I wonder if there’s any coming back this time

MomoCon was this past weekend, and I didn’t go at all, even despite future wife and I having free badges, courtesy of a friend who worked for the con.  We had a lot of wedding decorations to do over the weekend, which consumed pretty much the entire three-day weekend, but the thing is that even if we had no plans, I can’t say that I really would’ve gone anyway. 

I didn’t really know of that many people who were going that I’d have wanted to hope to run into.  And frankly, I had little desire to fight the traffic to go into Downtown Atlanta on a holiday weekend, and I didn’t really feel much desire or inspiration to get my camera out and take pictures of costumers.

The thing is, this time last year, I was in a position where I had wanted to go to MomoCon, but couldn’t, because I had to entertain guests in from out of town.  I had undeniable FOMO as the weekend trucked along and I wasn’t there and I was disappointed that I didn’t get to go when the weekend had passed.

However this year, I felt no FOMO at all, and I simply didn’t care that didn’t go.  I thought maybe it’s because my weekend was so booked up was why I felt that way, but as I said, there’s no guarantee that I would’ve gone in the first place even if I had the free time.

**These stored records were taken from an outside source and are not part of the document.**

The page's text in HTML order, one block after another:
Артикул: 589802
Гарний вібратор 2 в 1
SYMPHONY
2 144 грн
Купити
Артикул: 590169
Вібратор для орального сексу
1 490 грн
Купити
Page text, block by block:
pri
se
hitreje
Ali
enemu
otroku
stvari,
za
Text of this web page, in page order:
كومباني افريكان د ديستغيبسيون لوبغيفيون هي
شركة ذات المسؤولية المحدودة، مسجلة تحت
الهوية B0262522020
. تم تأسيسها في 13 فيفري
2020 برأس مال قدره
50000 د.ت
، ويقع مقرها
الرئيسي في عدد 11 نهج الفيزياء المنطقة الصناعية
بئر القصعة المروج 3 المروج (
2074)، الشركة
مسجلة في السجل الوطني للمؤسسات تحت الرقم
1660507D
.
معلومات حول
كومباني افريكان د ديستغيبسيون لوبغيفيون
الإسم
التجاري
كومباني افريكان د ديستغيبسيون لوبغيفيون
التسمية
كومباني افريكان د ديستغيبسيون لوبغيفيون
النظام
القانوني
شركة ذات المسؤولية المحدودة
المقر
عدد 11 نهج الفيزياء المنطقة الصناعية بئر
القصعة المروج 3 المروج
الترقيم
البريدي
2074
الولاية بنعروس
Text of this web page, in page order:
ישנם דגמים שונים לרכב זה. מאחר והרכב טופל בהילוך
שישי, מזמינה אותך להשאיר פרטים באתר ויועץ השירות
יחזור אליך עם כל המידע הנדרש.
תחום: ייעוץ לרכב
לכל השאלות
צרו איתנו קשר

What I’m getting to is that I think I’m over conventions again.  I say again, because for those who’ve known me for a long time, might remember a stretch of time where I was kind of burned out on conventions, and I really stopped going and actively sought out alternative things to do during them so I could deliberately distance myself from them.  There was part of me that was just being a hipster about things growing in popularity, and there was another part of me that was growing jaded by the increasing notion that conventions were turning into vehicles for attention-starved narcissists to be fake, and some really unsavory clique culture forming.

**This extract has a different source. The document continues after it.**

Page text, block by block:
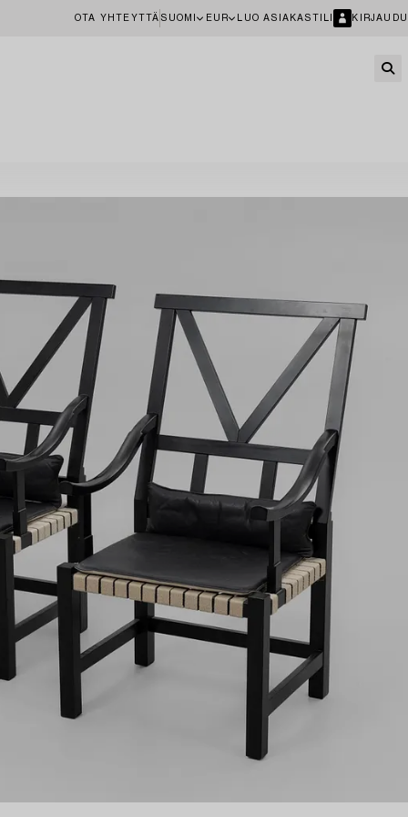
OTA YHTEYTTÄ SUOMI EUR LUO ASIAKASTILI KIRJAUDU

I eventually got excited about them again, because I had a lot of friends who started becoming the people that ran them, and gave me a little bit of preferential treatment if I showed up to them, and that I also had other friends who were very inclusive of adding me to their costume groups and gave me real drive and objective to wanting to participate and attend.  For a couple of years, cons were fun again, and I was enjoying them again.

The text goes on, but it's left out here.